BEGIN Information shown
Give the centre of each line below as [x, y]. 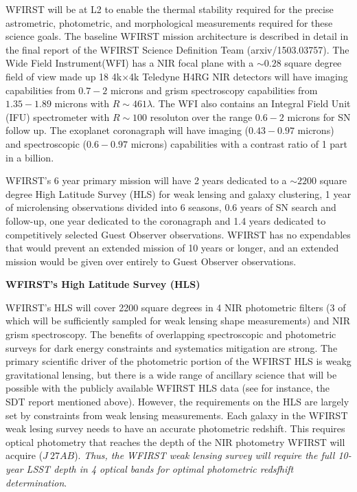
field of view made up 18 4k [64, 76]
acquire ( [24, 455]
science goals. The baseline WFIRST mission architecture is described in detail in [177, 36]
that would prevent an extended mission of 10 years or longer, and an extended [172, 248]
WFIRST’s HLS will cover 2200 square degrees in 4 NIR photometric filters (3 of [176, 307]
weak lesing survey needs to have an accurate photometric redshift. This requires [175, 428]
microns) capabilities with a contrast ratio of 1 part [239, 143]
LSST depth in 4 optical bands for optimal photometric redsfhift [160, 469]
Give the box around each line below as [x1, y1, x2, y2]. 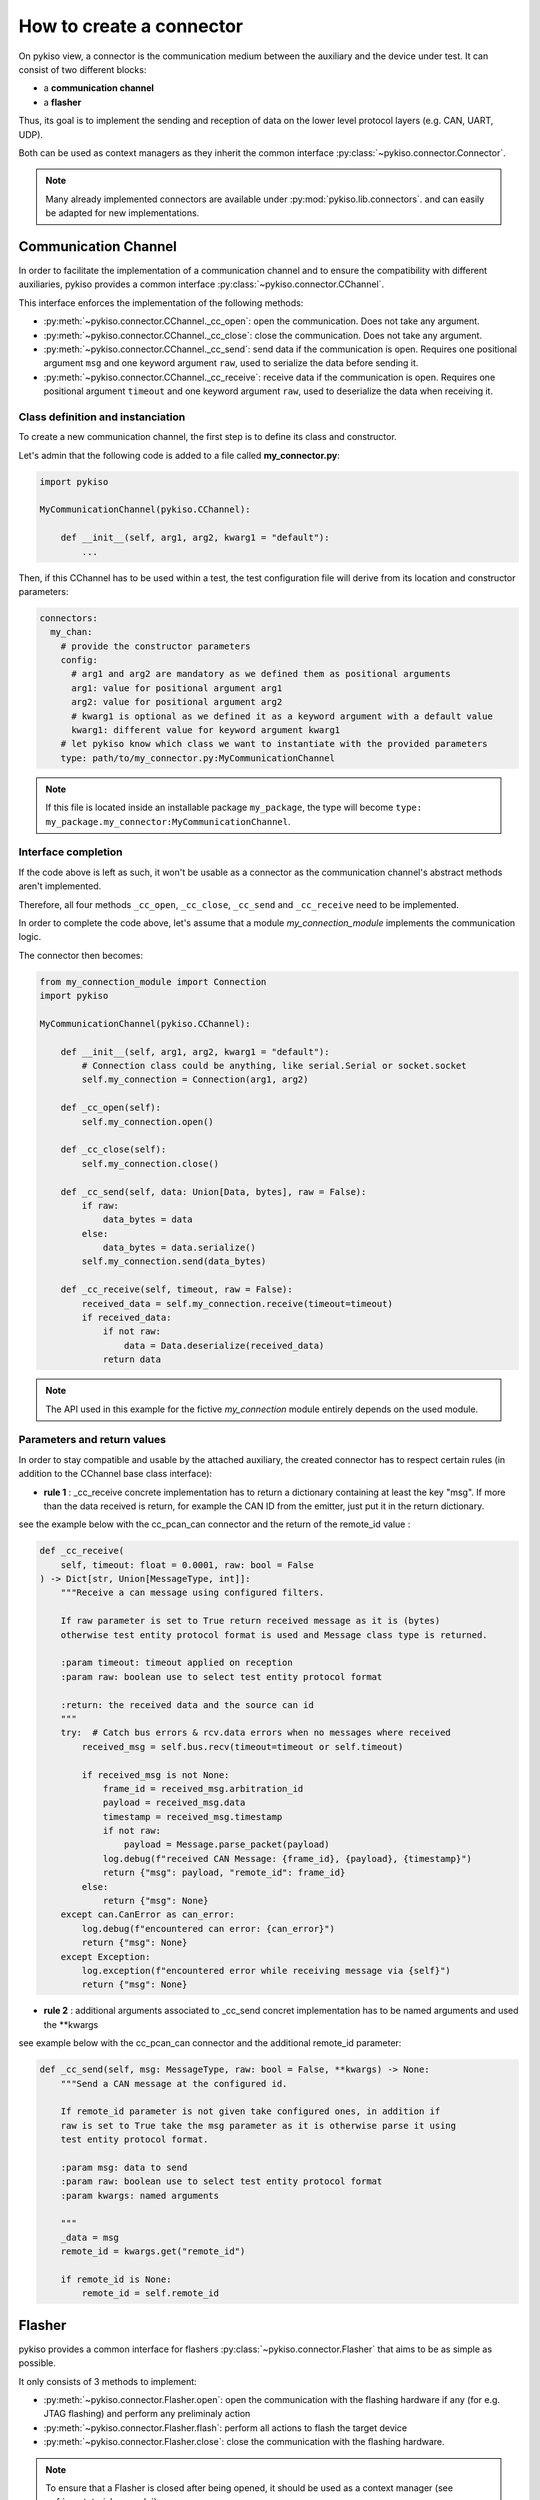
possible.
END Information shown
§ What you should do: Set down nothing but the lines from the one containing "WFIRST’s HLS will" to the final line above, both included, with every picture left out.

§ Reply to the task:
WFIRST’s HLS will cover 2200 square degrees in 4 NIR photometric filters (3 of [176, 307]
weak lesing survey needs to have an accurate photometric redshift. This requires [175, 428]
microns) capabilities with a contrast ratio of 1 part [239, 143]
LSST depth in 4 optical bands for optimal photometric redsfhift [160, 469]
Give the box around each line below as [x1, y1, x2, y2]. 
possible.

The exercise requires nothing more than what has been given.